Renegade Capital

Meet a real life "renegade investor": Kate Poole, Co-Founder, Chordata Capital

December 14, 2021 Andrea Longton, Ebony Perkins, & Leah Fremouw Season 1 Episode 7
Renegade Capital
Meet a real life "renegade investor": Kate Poole, Co-Founder, Chordata Capital
Show Notes


Can you support regenerative economies, community-controlled investment, and still earn a reasonable return? 

What would you do if you suddenly had $2 million? Take it easy? Retire early? Maybe buy that custom vintage car you’ve been eyeing for years? None of the Renegade Capital crew have had to grapple with that particular question, so we decided to talk to someone who has. In this episode, we talk with Kate Poole, whose journey from inheriting a trust fund to becoming an “anti-capitalist” wealth manager provides a totally unique perspective on how people with means can leverage their capital.

About Kate.

Kate Poole takes a unique perspective on what it takes to build a just economy.
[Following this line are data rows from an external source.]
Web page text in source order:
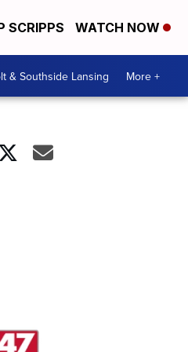
SCRIPPS WATCH NOW
& Southside Lansing More +
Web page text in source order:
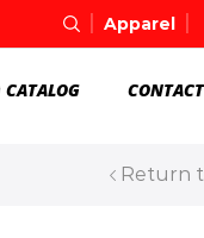
Apparel
Return
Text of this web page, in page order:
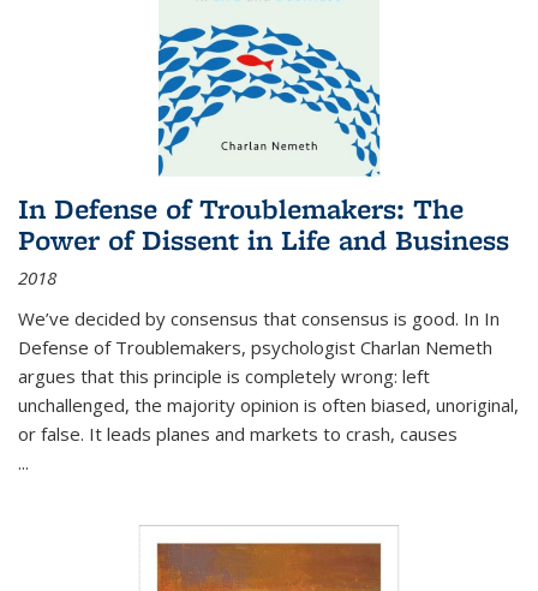
In Defense of Troublemakers: The
Power of Dissent in Life and Business
2018
We’ve decided by consensus that consensus is good. In In
Defense of Troublemakers, psychologist Charlan Nemeth
argues that this principle is completely wrong: left
unchallenged, the majority opinion is often biased, unoriginal,
or false. It leads planes and markets to crash, causes
...

With her business partner, Tiffany Brown, she co-founded Chordata Capital, an “anti-capitalist” wealth management firm that supports clients in redistributing rather than continuing to accumulate wealth. With a background in organizing and agitating in the impact investing field, Kate partners with young people with inherited wealth to transform their investment portfolios. Kate also co-founded Regenerative Finance in 2014 to organize other inheritors to shift control of capital to frontline communities; has worked in the local investing ecosystem since 2009; has been a member of Resource Generation since 2013; and now, with much thanks from us, is an official Renegade Capital alumni.

A renegade not only listens but acts. We've consolidated a few tips from this episode to help you invest in local communities.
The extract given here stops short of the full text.